C++ example, mostly reproducing the given example code's effect, but with the mapping as data:

#include <iostream>
#include <functional>
#include <map>
using namespace std;

auto main() -> int
{
    const map<char, function<int(int,int)>> op =
    {
        { '+', plus<int>() },
        { '-', minus<int>() },
        { '*', multiplies<int>() },
        { '/', divides<int>() }
    };

    char  ch;
    cout << "Operator? ";  cin >> ch;
    cout << "ch = '" << ch << "'\n";

    if( op.count( ch ) == 0 )
    {
        cout << "invalid operator\n";
    }
    else
    {
        const int a = 10;
        const int b = 20;
        cout << "f   =   " << op.at( ch )( a, b ) << "\n";
    }
}


Corresponding C example, which does include a for loop as mentioned in the question:

#include <stdio.h>

int plus( int a, int b )        { return a+b; }
int minus( int a, int b )       { return a-b; }
int multiplies( int a, int b )  { return a*b; }
int divides( int a, int b )     { return a/b; }

typedef int(*Func_ptr)(int, int);

struct Mapping
{
    char        ch;
    Func_ptr    f;
};

const struct Mapping op[] =
{
    { '+', plus },
    { '-', minus },
    { '*', multiplies },
    { '/', divides }
};

const int n_ops = sizeof( op )/sizeof( *op );

Func_ptr op_at( char ch )
{
    for( int i = 0; i < n_ops; ++i )
    {
        if( op[i].ch == ch ) { return op[i].f; }
    }
    return NULL;
}

int main()
{

    int  ch;        // Note: type `int` to accommodate EOF value.
    printf( "Operator? " );  ch = getchar();
    printf( "ch = '%c'\n", ch );

    if( op_at( ch ) == NULL )
    {
        printf( "invalid operator\n" );
    }
    else
    {
        const int a = 10;
        const int b = 20;
        printf( "f   =   %d\n", op_at( ch )( a, b ) );
    }
}

C11, I think it was, introduced some machinery for effectively overloading functions so they can be used much like overloaded functions in C++. I don't remember much about and didn't use it here.
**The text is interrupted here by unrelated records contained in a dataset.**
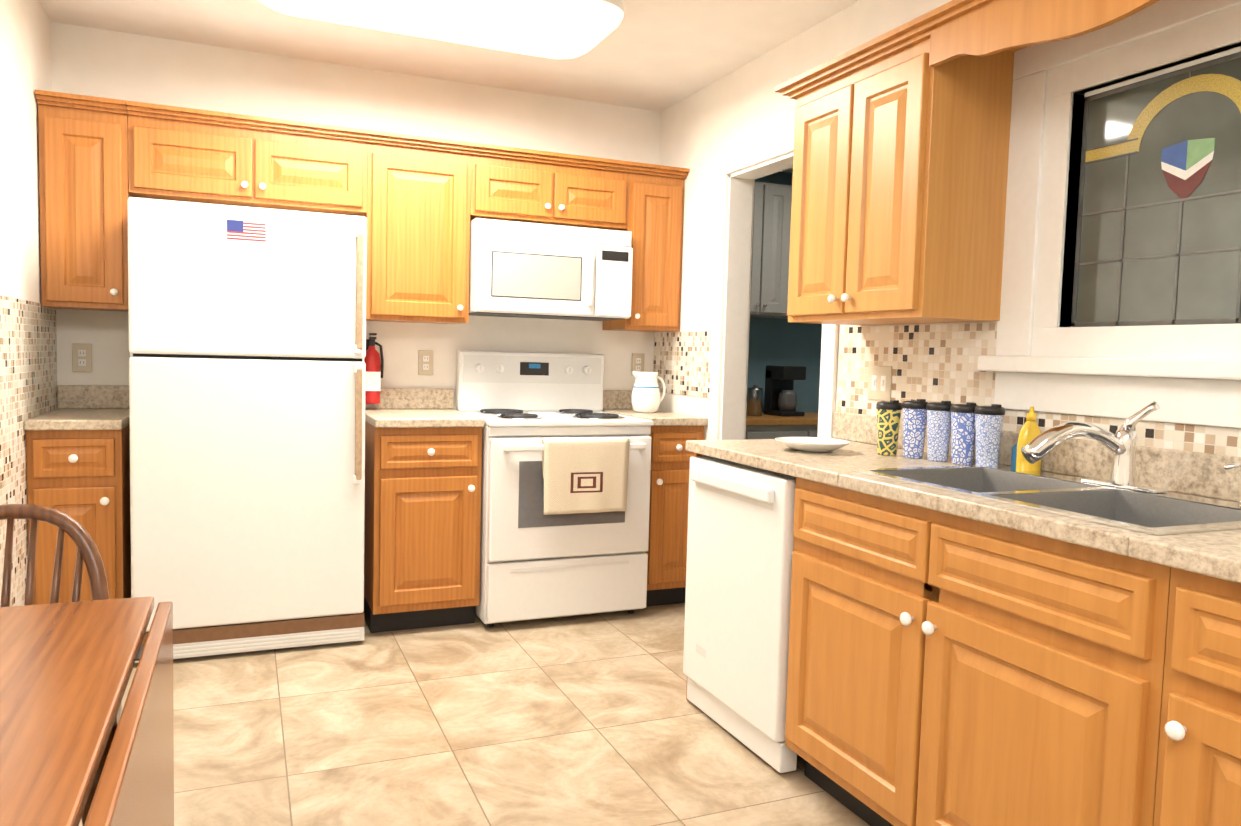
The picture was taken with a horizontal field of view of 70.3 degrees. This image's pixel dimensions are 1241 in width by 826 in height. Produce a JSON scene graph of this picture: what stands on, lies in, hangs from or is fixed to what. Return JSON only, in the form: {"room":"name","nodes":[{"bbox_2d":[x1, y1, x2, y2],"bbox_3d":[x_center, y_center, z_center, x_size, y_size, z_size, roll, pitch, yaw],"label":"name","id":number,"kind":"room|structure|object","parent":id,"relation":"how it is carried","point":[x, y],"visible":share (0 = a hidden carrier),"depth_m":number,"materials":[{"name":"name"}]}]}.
{"room":"kitchen","nodes":[
{"label":"kitchen","id":0,"kind":"room"},
{"bbox_2d":[0,0,51,302],"bbox_3d":[-1.362,-0.151,1.079,0.200,2.511,5.600,0,4,-23],"label":"wall","id":1,"kind":"structure","parent":0,"point":[25,52],"depth_m":3.13,"materials":[{"name":"paint"}]},
{"bbox_2d":[0,295,57,606],"bbox_3d":[-2.140,0.272,3.167,0.004,1.352,1.211,0,4,-23],"label":"wall","id":2,"kind":"structure","parent":1,"relation":"attached to","point":[28,363],"depth_m":3.09,"materials":[{"name":"tile"}]},
{"bbox_2d":[51,22,660,409],"bbox_3d":[-1.152,-0.354,4.270,3.088,2.511,0.120,0,4,-23],"label":"wall","id":3,"kind":"structure","parent":0,"point":[95,62],"depth_m":4.16,"materials":[{"name":"paint"}]},
{"bbox_2d":[72,343,91,371],"bbox_3d":[-2.276,-0.233,3.726,0.072,0.120,0.008,0,4,-23],"label":"electrical outlet","id":4,"kind":"object","parent":3,"relation":"attached to","point":[81,357],"visible":1,"depth_m":3.72,"materials":[{"name":"beige plastic"}]},
{"bbox_2d":[35,89,131,311],"bbox_3d":[-2.138,-0.824,3.550,0.298,0.805,0.357,0,4,-23],"label":"upper cabinet","id":5,"kind":"object","parent":3,"relation":"attached to","point":[85,194],"visible":0.92,"depth_m":3.42,"materials":[{"name":"brown wood"}]},
{"bbox_2d":[126,100,368,215],"bbox_3d":[-1.572,-1.056,3.773,0.914,0.342,0.357,0,4,-23],"label":"upper cabinet","id":6,"kind":"object","parent":3,"relation":"attached to","point":[175,153],"visible":1,"depth_m":3.63,"materials":[{"name":"brown wood"}]},
{"bbox_2d":[364,333,383,403],"bbox_3d":[-1.159,-0.209,4.130,0.096,0.328,0.145,0,4,-23],"label":"fire extinguisher","id":7,"kind":"object","parent":3,"relation":"attached to","point":[374,363],"visible":0.98,"depth_m":4.10,"materials":[{"name":"red metal"}]},
{"bbox_2d":[364,130,473,323],"bbox_3d":[-0.948,-0.825,4.057,0.456,0.805,0.357,0,4,-23],"label":"upper cabinet","id":8,"kind":"object","parent":3,"relation":"attached to","point":[417,215],"visible":0.96,"depth_m":3.92,"materials":[{"name":"brown wood"}]},
{"bbox_2d":[418,350,432,374],"bbox_3d":[-0.948,-0.244,4.291,0.072,0.120,0.008,0,4,-23],"label":"electrical outlet","id":9,"kind":"object","parent":3,"relation":"attached to","point":[425,362],"visible":1,"depth_m":4.29,"materials":[{"name":"beige plastic"}]},
{"bbox_2d":[470,143,633,230],"bbox_3d":[-0.370,-1.072,4.285,0.784,0.312,0.357,0,4,-23],"label":"upper cabinet","id":10,"kind":"object","parent":3,"relation":"attached to","point":[528,185],"visible":0.98,"depth_m":4.15,"materials":[{"name":"brown wood"}]},
{"bbox_2d":[469,218,632,320],"bbox_3d":[-0.365,-0.679,4.277,0.772,0.424,0.430,0,4,-23],"label":"microwave","id":11,"kind":"object","parent":10,"relation":"attached to","point":[530,270],"visible":0.98,"depth_m":4.10,"materials":[{"name":"white plastic"}]},
{"bbox_2d":[632,353,644,375],"bbox_3d":[0.095,-0.261,4.734,0.072,0.120,0.008,0,4,-23],"label":"electrical outlet","id":12,"kind":"object","parent":3,"relation":"attached to","point":[637,362],"visible":0.94,"depth_m":4.73,"materials":[{"name":"beige plastic"}]},
{"bbox_2d":[602,162,689,331],"bbox_3d":[0.124,-0.826,4.514,0.302,0.805,0.357,0,4,-23],"label":"upper cabinet","id":13,"kind":"object","parent":3,"relation":"attached to","point":[655,208],"visible":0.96,"depth_m":4.39,"materials":[{"name":"brown wood"}]},
{"bbox_2d":[38,0,858,172],"bbox_3d":[0.574,-1.508,2.998,5.268,0.050,7.800,0,4,-23],"label":"ceiling","id":14,"kind":"structure","parent":0,"point":[658,55],"depth_m":3.72,"materials":[{"name":"paint"}]},
{"bbox_2d":[259,0,623,58],"bbox_3d":[-0.652,-1.483,3.219,1.290,0.092,0.580,0,4,-23],"label":"ceiling light fixture","id":15,"kind":"object","parent":14,"relation":"attached to","point":[560,29],"visible":1,"depth_m":3.22,"materials":[{"name":"beige"}]},
{"bbox_2d":[79,603,869,825],"bbox_3d":[0.505,1.046,3.166,5.268,0.050,7.800,0,4,-23],"label":"floor","id":16,"kind":"structure","parent":0,"point":[596,719],"depth_m":2.77,"materials":[{"name":"tile"}]},
{"bbox_2d":[0,504,108,606],"bbox_3d":[-1.322,0.643,1.837,0.451,0.835,0.517,0,4,-23],"label":"chair","id":17,"kind":"object","parent":16,"relation":"on","point":[88,553],"visible":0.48,"depth_m":2.04,"materials":[{"name":"brown wood"}]},
{"bbox_2d":[26,424,130,604],"bbox_3d":[-2.116,0.484,3.503,0.300,0.886,0.646,0,4,-23],"label":"base cabinet","id":18,"kind":"object","parent":16,"relation":"on","point":[82,477],"visible":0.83,"depth_m":3.23,"materials":[{"name":"brown wood"}]},
{"bbox_2d":[24,385,129,429],"bbox_3d":[-2.102,-0.028,3.476,0.305,0.137,0.630,0,4,-23],"label":"countertop","id":19,"kind":"structure","parent":18,"relation":"on","point":[93,407],"depth_m":3.63,"materials":[{"name":"stone"}]},
{"bbox_2d":[0,596,173,825],"bbox_3d":[-0.750,0.769,0.725,0.570,0.755,1.740,0,4,-23],"label":"drop-leaf table","id":20,"kind":"object","parent":16,"relation":"on","point":[73,751],"visible":1,"depth_m":1.17,"materials":[{"name":"brown wood"}]},
{"bbox_2d":[127,197,366,662],"bbox_3d":[-1.531,0.054,3.665,0.840,1.715,0.692,0,4,-23],"label":"refrigerator","id":21,"kind":"object","parent":16,"relation":"on","point":[247,364],"visible":0.92,"depth_m":3.37,"materials":[{"name":"white metal"}]},
{"bbox_2d":[363,421,481,632],"bbox_3d":[-0.926,0.483,4.010,0.452,0.886,0.646,0,4,-23],"label":"base cabinet","id":22,"kind":"object","parent":16,"relation":"on","point":[422,524],"visible":1,"depth_m":3.75,"materials":[{"name":"brown wood"}]},
{"bbox_2d":[365,388,484,427],"bbox_3d":[-0.915,-0.029,3.982,0.458,0.137,0.630,0,4,-23],"label":"countertop","id":23,"kind":"structure","parent":22,"relation":"on","point":[411,408],"depth_m":4.12,"materials":[{"name":"stone"}]},
{"bbox_2d":[456,350,653,627],"bbox_3d":[-0.332,0.323,4.189,0.768,1.215,0.725,0,4,-23],"label":"range","id":24,"kind":"object","parent":16,"relation":"on","point":[536,562],"visible":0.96,"depth_m":3.95,"materials":[{"name":"white metal"}]},
{"bbox_2d":[542,438,629,514],"bbox_3d":[-0.154,0.274,3.879,0.400,0.328,0.050,0,4,-23],"label":"hanging towel","id":25,"kind":"object","parent":24,"relation":"hanging from","point":[585,475],"visible":0.98,"depth_m":3.86,"materials":[{"name":"fabric"}]},
{"bbox_2d":[645,425,703,606],"bbox_3d":[0.146,0.482,4.467,0.300,0.886,0.646,0,4,-23],"label":"base cabinet","id":26,"kind":"object","parent":16,"relation":"on","point":[666,552],"visible":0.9,"depth_m":4.19,"materials":[{"name":"brown wood"}]},
{"bbox_2d":[602,390,707,425],"bbox_3d":[0.157,-0.030,4.438,0.305,0.137,0.630,0,4,-23],"label":"countertop","id":27,"kind":"structure","parent":26,"relation":"on","point":[617,402],"depth_m":4.41,"materials":[{"name":"stone"}]},
{"bbox_2d":[631,371,665,412],"bbox_3d":[0.143,-0.109,4.481,0.190,0.211,0.148,0,4,-23],"label":"pitcher","id":28,"kind":"object","parent":27,"relation":"on","point":[645,396],"visible":1,"depth_m":4.42,"materials":[{"name":"white ceramic"}]},
{"bbox_2d":[686,453,705,700],"bbox_3d":[0.523,0.575,3.207,0.598,0.886,0.013,0,4,-23],"label":"cabinet end panel","id":29,"kind":"object","parent":16,"relation":"on","point":[696,454],"visible":0.14,"depth_m":3.06,"materials":[{"name":"brown wood"}]},
{"bbox_2d":[683,456,796,772],"bbox_3d":[0.615,0.598,2.911,0.640,0.860,0.600,0,4,-23],"label":"dishwasher","id":30,"kind":"object","parent":16,"relation":"on","point":[740,539],"visible":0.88,"depth_m":2.72,"materials":[{"name":"white metal"}]},
{"bbox_2d":[745,412,817,439],"bbox_3d":[0.864,0.435,5.826,1.400,0.840,0.607,0,4,-23],"label":"countertop","id":31,"kind":"structure","parent":16,"relation":"on","point":[764,426],"depth_m":5.56,"materials":[{"name":"brown wood"}]},
{"bbox_2d":[747,385,762,415],"bbox_3d":[0.878,-0.083,5.766,0.100,0.200,0.098,0,4,-23],"label":"steel canister","id":32,"kind":"object","parent":31,"relation":"on","point":[754,399],"visible":1,"depth_m":5.72,"materials":[{"name":"silver metal"}]},
{"bbox_2d":[764,365,805,415],"bbox_3d":[1.098,-0.150,5.888,0.180,0.330,0.220,0,4,-23],"label":"coffee maker","id":33,"kind":"object","parent":31,"relation":"on","point":[780,398],"visible":1,"depth_m":5.83,"materials":[{"name":"black plastic"}]},
{"bbox_2d":[785,477,1170,825],"bbox_3d":[0.953,0.658,2.128,0.646,0.886,1.100,0,4,-23],"label":"base cabinet","id":34,"kind":"object","parent":16,"relation":"on","point":[945,669],"visible":0.96,"depth_m":1.89,"materials":[{"name":"brown wood"}]},
{"bbox_2d":[686,411,1240,583],"bbox_3d":[0.960,0.143,2.130,0.632,0.137,2.270,0,4,-23],"label":"countertop","id":35,"kind":"structure","parent":34,"relation":"on","point":[1216,554],"depth_m":2.07,"materials":[{"name":"stone"}]},
{"bbox_2d":[775,437,851,451],"bbox_3d":[0.612,0.103,2.807,0.240,0.033,0.240,0,4,-23],"label":"plate","id":36,"kind":"object","parent":35,"relation":"on","point":[812,444],"visible":1,"depth_m":2.76,"materials":[{"name":"white ceramic"}]},
{"bbox_2d":[876,400,901,455],"bbox_3d":[0.832,0.044,2.738,0.079,0.171,0.079,0,4,-23],"label":"tumbler","id":37,"kind":"object","parent":35,"relation":"on","point":[888,418],"visible":1,"depth_m":2.71,"materials":[{"name":"yellow plastic"}]},
{"bbox_2d":[902,399,927,458],"bbox_3d":[0.892,0.046,2.674,0.079,0.179,0.079,0,4,-23],"label":"tumbler","id":38,"kind":"object","parent":35,"relation":"on","point":[914,420],"visible":0.92,"depth_m":2.65,"materials":[{"name":"blue plastic"}]},
{"bbox_2d":[926,401,951,461],"bbox_3d":[0.942,0.052,2.607,0.079,0.179,0.079,0,4,-23],"label":"tumbler","id":39,"kind":"object","parent":35,"relation":"on","point":[938,426],"visible":0.94,"depth_m":2.58,"materials":[{"name":"blue plastic"}]},
{"bbox_2d":[950,402,977,464],"bbox_3d":[0.988,0.058,2.537,0.079,0.179,0.079,0,4,-23],"label":"tumbler","id":40,"kind":"object","parent":35,"relation":"on","point":[963,432],"visible":0.94,"depth_m":2.51,"materials":[{"name":"blue plastic"}]},
{"bbox_2d":[974,404,1004,466],"bbox_3d":[1.029,0.064,2.466,0.079,0.179,0.079,0,4,-23],"label":"tumbler","id":41,"kind":"object","parent":35,"relation":"on","point":[988,422],"visible":0.92,"depth_m":2.44,"materials":[{"name":"blue plastic"}]},
{"bbox_2d":[1011,435,1018,467],"bbox_3d":[1.110,0.109,2.442,0.048,0.096,0.048,0,4,-23],"label":"bottle","id":42,"kind":"object","parent":35,"relation":"on","point":[1013,456],"visible":0.19,"depth_m":2.44,"materials":[{"name":"blue plastic"}]},
{"bbox_2d":[1016,407,1041,470],"bbox_3d":[1.108,0.072,2.383,0.078,0.178,0.047,0,4,-23],"label":"dish soap bottle","id":43,"kind":"object","parent":35,"relation":"on","point":[1030,431],"visible":0.79,"depth_m":2.37,"materials":[{"name":"yellow plastic"}]},
{"bbox_2d":[851,465,1240,534],"bbox_3d":[0.997,0.274,2.019,0.510,0.197,0.840,0,4,-23],"label":"sink","id":44,"kind":"object","parent":35,"relation":"in","point":[1131,509],"visible":0.15,"depth_m":2.01,"materials":[{"name":"silver metal"}]},
{"bbox_2d":[1223,463,1240,506],"bbox_3d":[1.290,0.149,1.820,0.084,0.094,0.046,0,4,-23],"label":"soap dispenser","id":45,"kind":"object","parent":44,"relation":"on","point":[1232,466],"visible":1,"depth_m":1.82,"materials":[{"name":"silver metal"}]},
{"bbox_2d":[1021,401,1168,492],"bbox_3d":[1.108,0.071,2.053,0.280,0.208,0.201,0,4,-23],"label":"faucet","id":46,"kind":"object","parent":35,"relation":"on","point":[1121,444],"visible":1,"depth_m":2.07,"materials":[{"name":"silver metal"}]},
{"bbox_2d":[1154,567,1240,825],"bbox_3d":[1.276,0.716,1.370,0.646,0.886,0.548,0,4,-23],"label":"base cabinet","id":47,"kind":"object","parent":16,"relation":"on","point":[1198,782],"visible":1,"depth_m":1.43,"materials":[{"name":"brown wood"}]},
{"bbox_2d":[747,171,821,412],"bbox_3d":[0.853,-0.423,6.143,2.070,2.511,0.100,0,4,-23],"label":"wall","id":48,"kind":"structure","parent":0,"point":[778,342],"depth_m":6.18,"materials":[{"name":"teal paint"}]},
{"bbox_2d":[750,181,791,317],"bbox_3d":[0.850,-1.075,5.851,0.460,0.850,0.336,0,4,-23],"label":"upper cabinet","id":49,"kind":"object","parent":48,"relation":"attached to","point":[771,249],"depth_m":5.73,"materials":[{"name":"grey wood"}]},
{"bbox_2d":[658,0,1240,439],"bbox_3d":[1.293,-0.160,2.319,0.120,2.511,5.400,0,4,-23],"label":"wall","id":50,"kind":"structure","parent":0,"point":[704,130],"depth_m":4.01,"materials":[{"name":"paint"}]},
{"bbox_2d":[708,129,838,439],"bbox_3d":[0.678,-0.083,3.763,0.156,2.135,0.950,0,4,-23],"label":"door frame","id":51,"kind":"structure","parent":50,"relation":"attached to","point":[733,311],"depth_m":4.07,"materials":[{"name":"white wood"}]},
{"bbox_2d":[786,16,1025,325],"bbox_3d":[0.850,-0.685,2.781,0.321,0.788,0.660,0,4,-23],"label":"upper cabinet","id":52,"kind":"object","parent":50,"relation":"attached to","point":[900,165],"depth_m":2.53,"materials":[{"name":"brown wood"}]},
{"bbox_2d":[653,322,1240,456],"bbox_3d":[1.000,-0.127,2.848,0.004,0.320,4.196,0,4,-23],"label":"backsplash","id":53,"kind":"structure","parent":50,"relation":"attached to","point":[928,363],"depth_m":2.87,"materials":[{"name":"tile"}]},
{"bbox_2d":[867,365,891,400],"bbox_3d":[0.898,-0.104,3.065,0.012,0.120,0.120,0,4,-23],"label":"light switch","id":54,"kind":"object","parent":53,"relation":"attached to","point":[879,381],"visible":0.88,"depth_m":3.06,"materials":[{"name":"white plastic"}]},
{"bbox_2d":[978,0,1240,427],"bbox_3d":[1.351,-0.534,2.108,0.178,1.112,1.070,0,4,-23],"label":"window","id":55,"kind":"structure","parent":50,"relation":"in","point":[1037,344],"depth_m":2.34,"materials":[{"name":"white wood"}]},
{"bbox_2d":[1071,46,1240,326],"bbox_3d":[1.352,-0.524,2.109,0.014,0.622,0.584,0,4,-23],"label":"window panel","id":56,"kind":"object","parent":55,"relation":"attached to","point":[1158,239],"visible":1,"depth_m":2.16,"materials":[{"name":"grey glass"}]}
]}
I would suggest that if you need to handle different data types, just use different function names.


Note that the C example also compiles as C++, so both these examples are technically C++. However, the last example is in C style, using C idioms and C i/o, and does things that are unnecessary in C++. We usually just say that such code is C, not that it's C style; such code might not always compile as C++, because while C is largely a subset of C++ these are two different, separate languages: there is technically no such thing as C/C++.